In New York hat die Auswahl der Geschworenen für den ersten Missbrauchsprozess gegen R&B-Star R. Kelly begonnen. Der 54-jährige Musiker erschien am Montag in einem blauen Anzug und äußerlich ungerührt im Gerichtssaal, wo die Befragung der Kandidaten für die Jury stattfand. R. Kelly wird in dem Verfahren unter anderem sexueller Missbrauch Minderjähriger, Entführung und Erpressung in den Jahren 1994 bis 2018 vorgeworfen.
Laut Anklage wurden für Kelly systematisch junge Mädchen “rekrutiert”, um Sex mit dem einstigen Superstar zu haben. Dabei sei ihnen auch eine Geschlechtskrankheit Kellys verschwiegen worden. Wenn Kelly auf Tour war, sollen die Opfer in Hotelzimmern eingesperrt worden sein. Ziel sei gewesen, die Mädchen und jungen Frauen zu isolieren und finanziell abhängig zu machen.
Insgesamt sollen für den Prozess vor einem Gericht im New Yorker Stadtteil Brooklyn zwölf Geschworene und sechs Ersatz-Geschworene ausgewählt werden. Sie sollen anonym bleiben und während des Verfahrens teilweise von der Öffentlichkeit abgeschirmt werden.
Am Montag wurden dutzende Kandidatinnen und Kandidaten befragt, 18 von ihnen wurden bereits aussortiert. Eine abgelehnte Kandidatin hatte etwa angegeben, dass Frauen “nicht lügen” würden, wenn sie jemand der Vergewaltigung oder des Missbrauchs bezichtige. Eine andere Frau gab an, dass sie als Kind ähnlichen Missbrauch erlebt habe wie die mutmaßlichen Opfer Kellys. Beide wurden von der Vorsitzenden Richterin Ann Donnelly ausgemustert.
Die Auswahl der Geschworenen ist in US-Strafprozessen äußerst wichtig: Die Zusammensetzung der Jury hat großen Einfluss darauf, ob ein Angeklagter schuldig gesprochen oder freigesprochen wird.

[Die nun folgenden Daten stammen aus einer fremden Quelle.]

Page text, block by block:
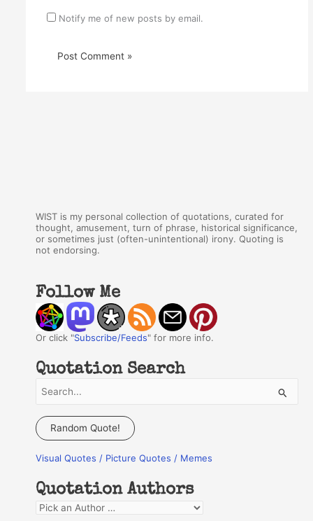
Notify me of new posts by email.
WIST is my personal collection of quotations, curated for
thought, amusement, turn of phrase, historical significance,
or sometimes just (often-unintentional) irony. Quoting is
not endorsing.
Follow Me
Or click "Subscribe/Feeds" for more info.
Quotation Search
a
c
f
o
Random Quote!
Visual Quotes / Picture Quotes / Memes
Quotation Authors
Q
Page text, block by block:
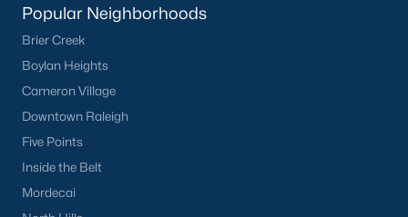
Popular Neighborhoods
Brier Creek
Boylan Heights
Cameron Village
Downtown Raleigh
Five Points
Inside the Belt
Mordecai
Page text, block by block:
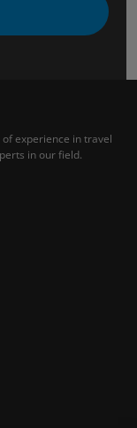
experience in travel
in our field.
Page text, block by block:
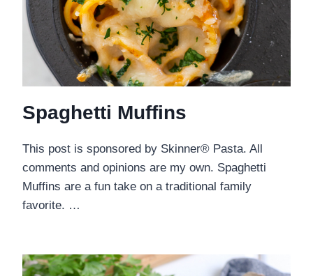
Spaghetti Muffins
This post is sponsored by Skinner® Pasta. All
comments and opinions are my own. Spaghetti
Muffins are a fun take on a traditional family
favorite. …
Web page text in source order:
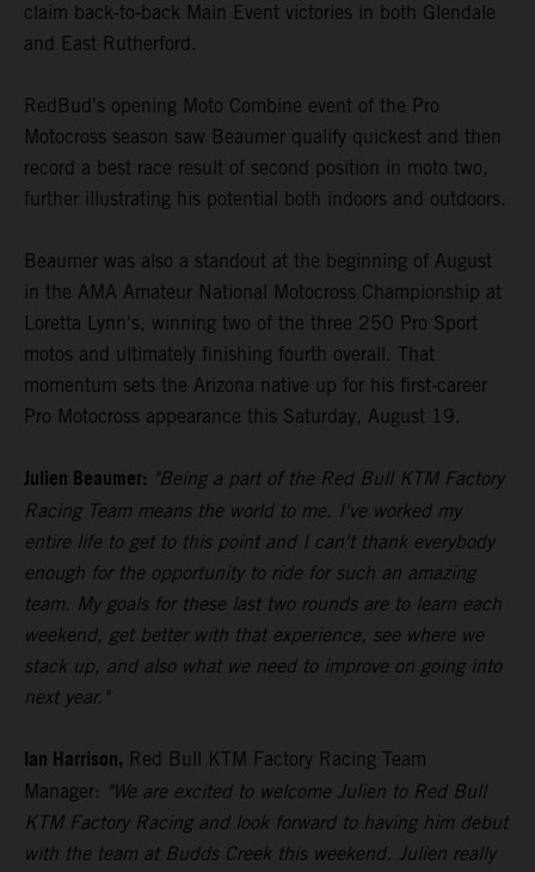
claim back-to-back Main Event victories in both Glendale
and East Rutherford.
RedBud's opening Moto Combine event of the Pro
Motocross season saw Beaumer qualify quickest and then
record a best race result of second position in moto two,
further illustrating his potential both indoors and outdoors.
Beaumer was also a standout at the beginning of August
in the AMA Amateur National Motocross Championship at
Loretta Lynn's, winning two of the three 250 Pro Sport
motos and ultimately finishing fourth overall. That
momentum sets the Arizona native up for his first-career
Pro Motocross appearance this Saturday, August 19.
Julien Beaumer: "Being a part of the Red Bull KTM Factory
Racing Team means the world to me. I've worked my
entire life to get to this point and I can't thank everybody
enough for the opportunity to ride for such an amazing
team. My goals for these last two rounds are to learn each
weekend, get better with that experience, see where we
stack up, and also what we need to improve on going into
next year."
Ian Harrison, Red Bull KTM Factory Racing Team
Manager: "We are excited to welcome Julien to Red Bull
KTM Factory Racing and look forward to having him debut
with the team at Budds Creek this weekend. Julien really

Der eigentliche Prozess soll dann am 18. August beginnen und mindestens vier Wochen dauern. Aufgrund der Corona-Pandemie dürfen Zuschauer nicht direkt im Gerichtssaal sitzen. Stattdessen müssen Journalisten und weiteres Publikum den Prozess von anderen Räumen auf Bildschirmen verfolgen.
Gegen den durch Hits wie “I Believe I Can Fly” bekannten Sänger und Komponisten waren bereits vor rund 25 Jahren erste Vorwürfe laut geworden. Ein Prozess endete jedoch mit Freispruch, andere Verfahren wurden außergerichtlich beigelegt.
Eine Dokumentationsserie Anfang 2019 führte dann zu neuen Ermittlungen und zu Kellys Inhaftierung. Gegen den 54-Jährigen, der in Brooklyn in Untersuchungshaft sitzt, sind noch weitere Verfahren in anderen US-Bundesstaaten anhängig. Er weist alle Vorwürfe zurück.